Along with the nostalgic memories, we also have a bunch of lactogenic (breastmilk boosting) ingredients in this bake. Many grains, seeds and nuts are on the top of lactogenic food list. Many new mothers don’t have time to make breakfast, so a premade bake is worth is weight in gold. We’ve combined the lactogenic ingredients of oats, flaxseeds and blueberries with Abuelita’s hot chocolate, to remind you that you are also being held in your postpartum the way I held that cup of hot chocolate with so much love. Paired perfectly with dates, to encourage the uterus to contract down to diminish postpartum bleeding, and walnuts, a natural source of Omega-3s to combat postpartum brain fog and boost your baby’s brain growth.

 

Mexican Hot Chocolate, Date and Walnut Oatmeal Bake

Ingredients

  • 4 cups oats

  • 1 disk Nestle Abuelita’s Mexican Hot Chocolate, grated

  • 1 cup walnut pieces

  • 2 tsp baking powder

  • 1 tbsp ground flaxseed

  • 3 tsp ground cinnamon

  • 1 tsp ancho chili powder

  • 1 tsp salt

  • 2/3 cup maple syrup or agave

  • 4 cups milk (dairy or dairy free)

  • 2 eggs

  • 3 tablespoons butter or coconut oil

  • 4 tsp vanilla extract

  • 1 lb dates

  • 3 cups dried blueberries

Method

  1. Preheat the oven to 375°F.

  2. Generously butter the inside of the 8x8 baking pans.

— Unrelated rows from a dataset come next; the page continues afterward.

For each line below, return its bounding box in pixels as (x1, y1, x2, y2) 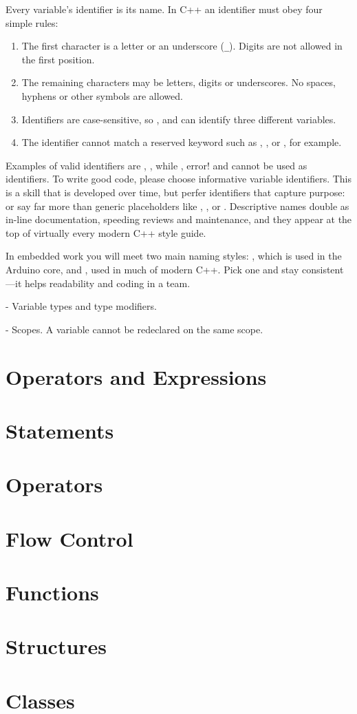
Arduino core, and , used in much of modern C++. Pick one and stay (6, 262, 299, 276)
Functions (6, 578, 99, 607)
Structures (6, 632, 107, 660)
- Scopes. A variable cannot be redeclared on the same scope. (6, 322, 263, 336)
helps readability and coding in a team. (24, 275, 191, 290)
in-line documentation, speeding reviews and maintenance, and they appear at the (6, 212, 352, 227)
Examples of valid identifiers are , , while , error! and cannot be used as (6, 158, 307, 172)
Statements (6, 416, 114, 444)
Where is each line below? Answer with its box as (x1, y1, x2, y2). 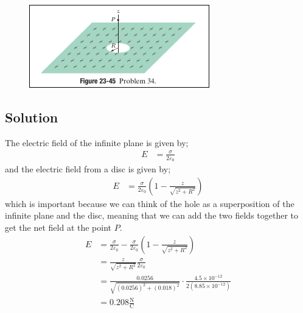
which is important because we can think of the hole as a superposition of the (5, 197, 294, 209)
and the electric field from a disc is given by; (5, 163, 171, 175)
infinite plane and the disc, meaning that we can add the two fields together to (5, 209, 299, 222)
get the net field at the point (5, 220, 111, 233)
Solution (5, 107, 58, 126)
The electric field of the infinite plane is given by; (5, 136, 189, 149)
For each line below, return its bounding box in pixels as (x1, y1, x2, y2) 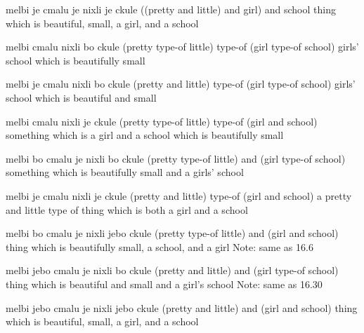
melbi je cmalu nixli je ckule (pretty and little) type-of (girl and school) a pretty (6, 188, 352, 203)
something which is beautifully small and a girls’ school (6, 165, 244, 179)
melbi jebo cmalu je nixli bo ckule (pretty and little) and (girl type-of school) (6, 263, 339, 278)
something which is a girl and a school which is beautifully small (6, 128, 284, 142)
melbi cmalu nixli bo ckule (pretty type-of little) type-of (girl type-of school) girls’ (6, 39, 359, 54)
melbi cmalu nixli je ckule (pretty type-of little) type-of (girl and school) (6, 114, 318, 128)
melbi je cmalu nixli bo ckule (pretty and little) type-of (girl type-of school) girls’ (6, 76, 356, 91)
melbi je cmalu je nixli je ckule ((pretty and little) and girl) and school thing (6, 2, 336, 16)
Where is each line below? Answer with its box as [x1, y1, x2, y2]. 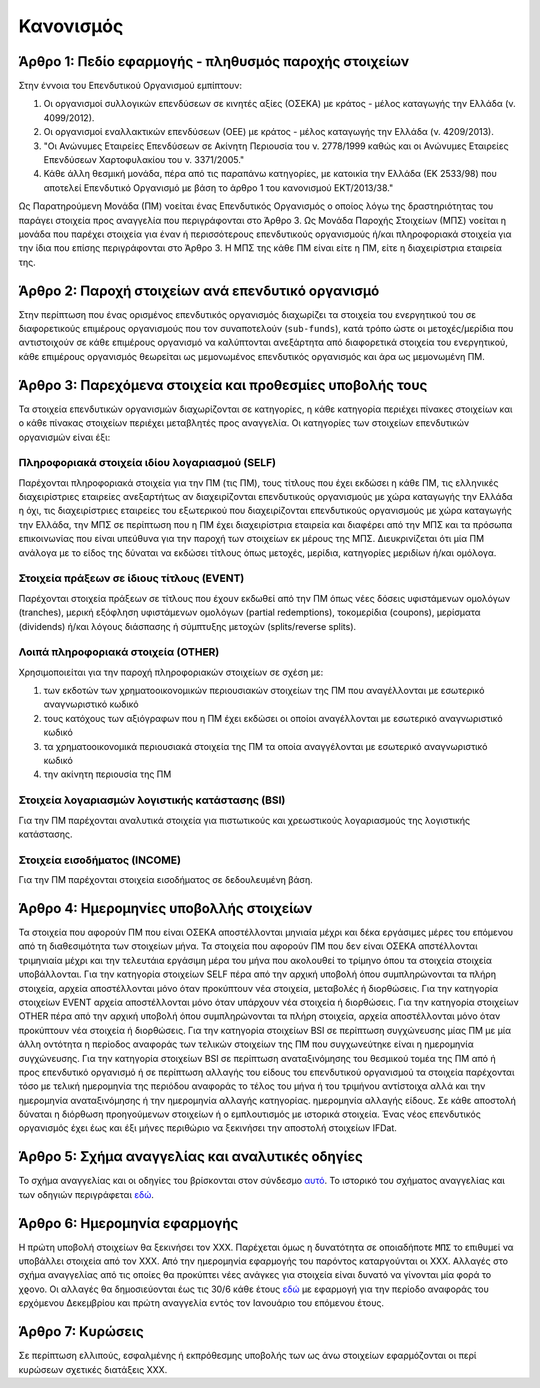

  3. In a bowl, mix together the oats, grated Mexican hot chocolate disk, half the walnuts, baking powder, ground flaxseeds, cinnamon, ancho chili powder and salt.

  4. In another bowl, whisk together the maple syrup/agave, milk, eggs, butter and vanilla.

  5. Arrange the dates in a single layer on the bottom of the prepared baking dish. Sprinkle two thirds of the blueberries over the top.  Cover the fruit with the oat mixture. 

  6. Slowly pour the wet mixture over the oats.  Then gently give the baking dish a couple of thumps on the countertop to make sure the milk moves through the oats.

  7. Sprinkle the remaining berries and walnuts on top.

  8. Bake for 35-45 minutes, until the top is golden and the bake has set.  Serve warm or allow to cool thoroughly prior to freezing it. To freeze, wrap with plastic wrap and then foil and label.